▸ **Problem details**: Please write out the listing exactly, leaving each picture out.

▸ **Provided entries**:
------------
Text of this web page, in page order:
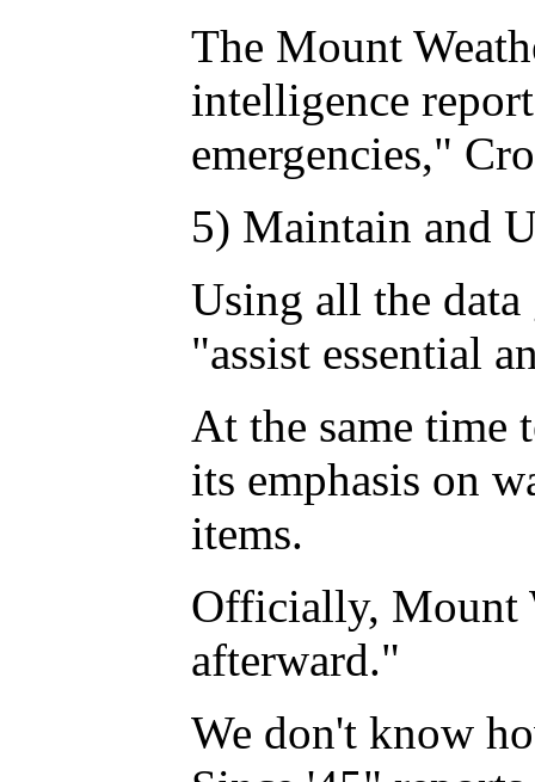
The Mount
intelligence
emergencies,"
5) Maintain and
Using all the
"assist essential
At the same time
its emphasis on
items.
Officially, Mount
afterward."
We don't know
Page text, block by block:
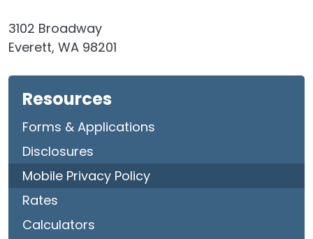
3102 Broadway
Everett, WA 98201
Resources
Forms & Applications
Disclosures
Mobile Privacy Policy
Rates
Calculators
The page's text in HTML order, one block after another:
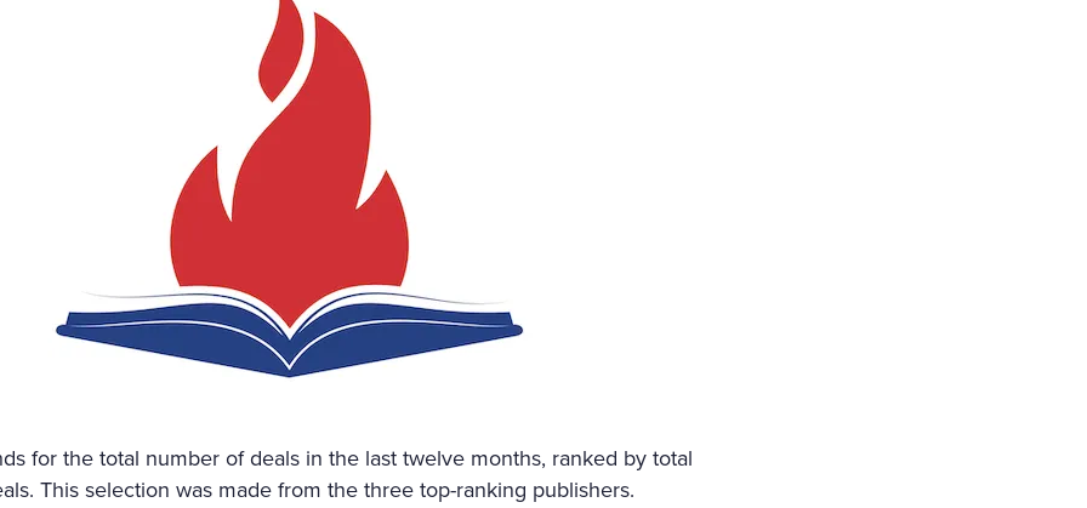
HERSELF. SHE WAS ONLY FOURTEEN, BUT HER H
HAD DESTROYED HERSELF, CRUSHED BY AN INSU
AMAZED THAT CHILDISH SOUL, HAD SMIRCHED TH
DISGRACE AND TORN FROM HER A LAST SC
AND BRUTALLY DISREGARDED, ON A DARK NIGH
THE WIND HOWLED
for the total number of deals in the last twelve months, ranked by total
This selection was made from the three top-ranking publishers.
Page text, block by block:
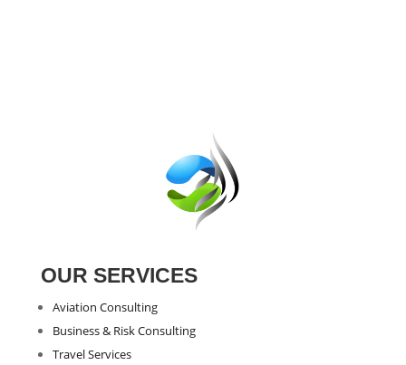
OUR SERVICES
Aviation Consulting
Business & Risk Consulting
Travel Services
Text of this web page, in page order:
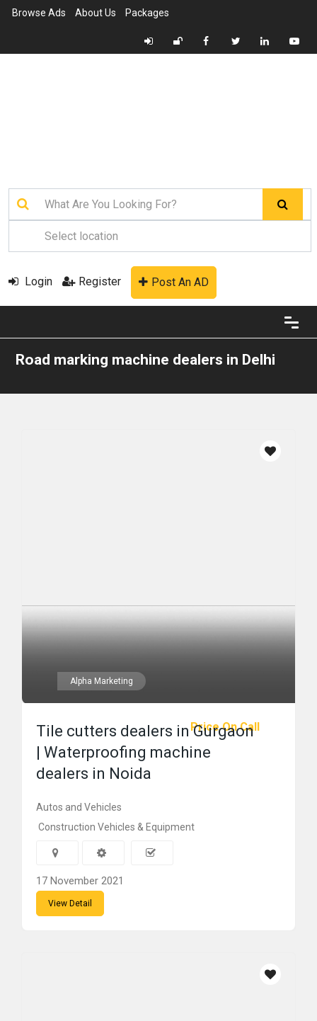
Browse Ads About Us Packages
Login Register Post An AD
Road marking machine dealers in Delhi
Alpha Marketing
Price On Call
Tile cutters dealers in Gurgaon
| Waterproofing machine
dealers in Noida
Autos and Vehicles
Construction Vehicles & Equipment
17 November 2021
View Detail
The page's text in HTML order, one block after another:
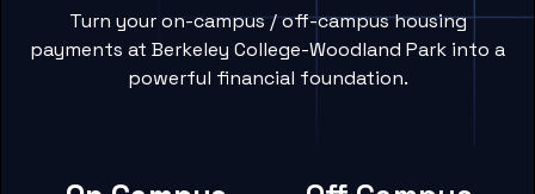
Turn your on-campus / off-campus housing
payments at Berkeley College-Woodland Park into a
powerful financial foundation.
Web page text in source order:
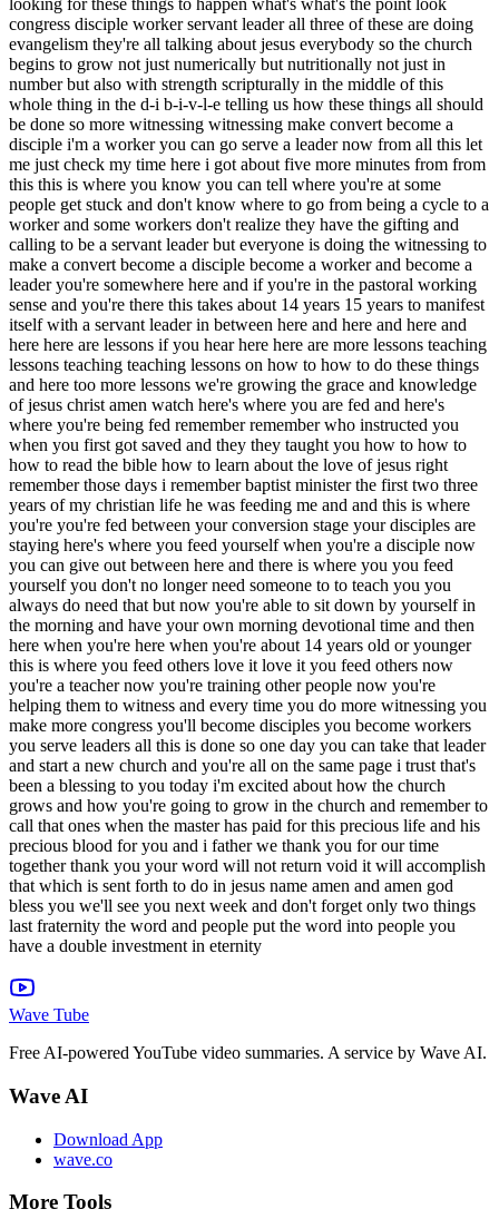
Wave Tube
Free AI-powered YouTube video summaries. A service by Wave AI.
Wave AI
Download App
wave.co
More Tools
------------
▸ **Solution to this exercise**:
Text of this web page, in page order:
The Mount
intelligence
emergencies,"
5) Maintain and
Using all the
"assist essential
At the same time
its emphasis on
items.
Officially, Mount
afterward."
We don't know
Page text, block by block:
3102 Broadway
Everett, WA 98201
Resources
Forms & Applications
Disclosures
Mobile Privacy Policy
Rates
Calculators
The page's text in HTML order, one block after another:
HERSELF. SHE WAS ONLY FOURTEEN, BUT HER H
HAD DESTROYED HERSELF, CRUSHED BY AN INSU
AMAZED THAT CHILDISH SOUL, HAD SMIRCHED TH
DISGRACE AND TORN FROM HER A LAST SC
AND BRUTALLY DISREGARDED, ON A DARK NIGH
THE WIND HOWLED
for the total number of deals in the last twelve months, ranked by total
This selection was made from the three top-ranking publishers.
Page text, block by block:
OUR SERVICES
Aviation Consulting
Business & Risk Consulting
Travel Services
Text of this web page, in page order:
Browse Ads About Us Packages
Login Register Post An AD
Road marking machine dealers in Delhi
Alpha Marketing
Price On Call
Tile cutters dealers in Gurgaon
| Waterproofing machine
dealers in Noida
Autos and Vehicles
Construction Vehicles & Equipment
17 November 2021
View Detail
The page's text in HTML order, one block after another:
Turn your on-campus / off-campus housing
payments at Berkeley College-Woodland Park into a
powerful financial foundation.
Web page text in source order:
Wave Tube
Free AI-powered YouTube video summaries. A service by Wave AI.
Wave AI
Download App
wave.co
More Tools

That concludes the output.